**What the task requires:** In this exercise, print only the lines of the records below from the one with "Fretting Single Notes" through the one with "away from home’ at UNK", inclusive. Pictures are not part of the copy.

**Provided information:**
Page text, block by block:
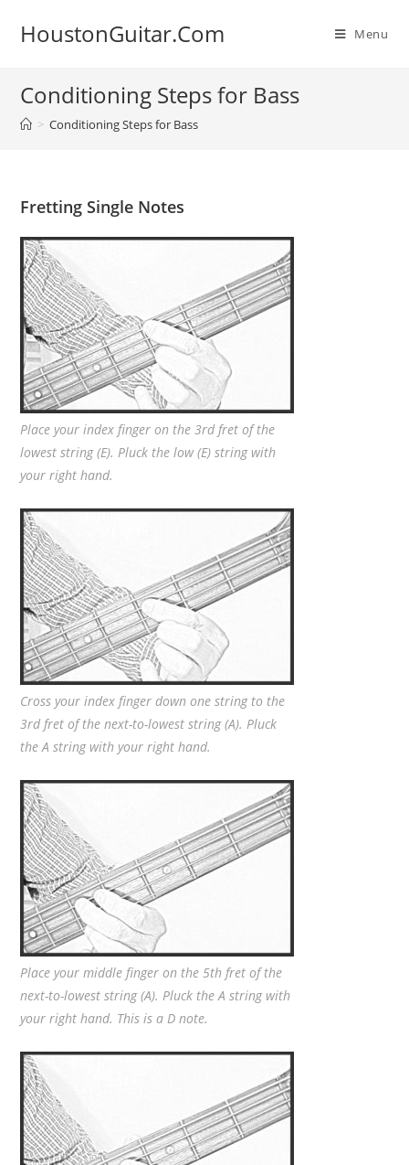
HoustonGuitar.Com Menu
Conditioning Steps for Bass
> Conditioning Steps for Bass
Fretting Single Notes
Place your index finger on the 3rd fret of the
lowest string (E). Pluck the low (E) string with
your right hand.
Cross your index finger down one string to the
3rd fret of the next-to-lowest string (A). Pluck
the A string with your right hand.
Place your middle finger on the 5th fret of the
next-to-lowest string (A). Pluck the A string with
your right hand. This is a D note.
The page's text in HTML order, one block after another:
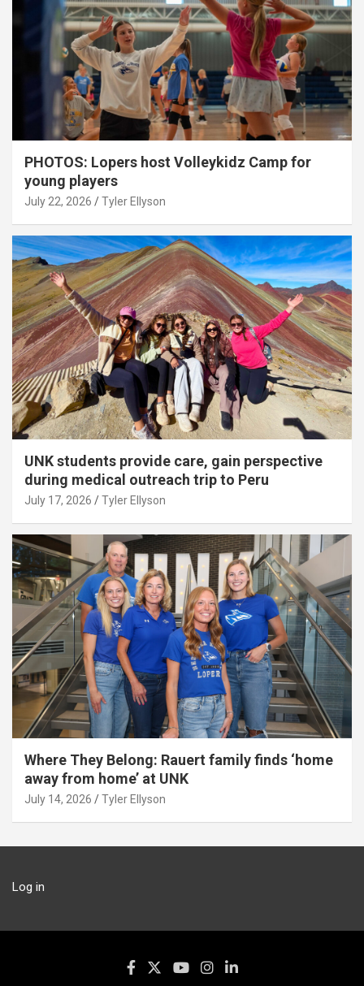
PHOTOS: Lopers host Volleykidz Camp for
young players
July 22, 2026 Tyler Ellyson
UNK students provide care, gain perspective
during medical outreach trip to Peru
July 17, 2026 Tyler Ellyson
Where They Belong: Rauert family finds ‘home
away from home’ at UNK
July 14, 2026 Tyler Ellyson
Log in

**Response to the exercise:**
Fretting Single Notes
Place your index finger on the 3rd fret of the
lowest string (E). Pluck the low (E) string with
your right hand.
Cross your index finger down one string to the
3rd fret of the next-to-lowest string (A). Pluck
the A string with your right hand.
Place your middle finger on the 5th fret of the
next-to-lowest string (A). Pluck the A string with
your right hand. This is a D note.
The page's text in HTML order, one block after another:
PHOTOS: Lopers host Volleykidz Camp for
young players
July 22, 2026 Tyler Ellyson
UNK students provide care, gain perspective
during medical outreach trip to Peru
July 17, 2026 Tyler Ellyson
Where They Belong: Rauert family finds ‘home
away from home’ at UNK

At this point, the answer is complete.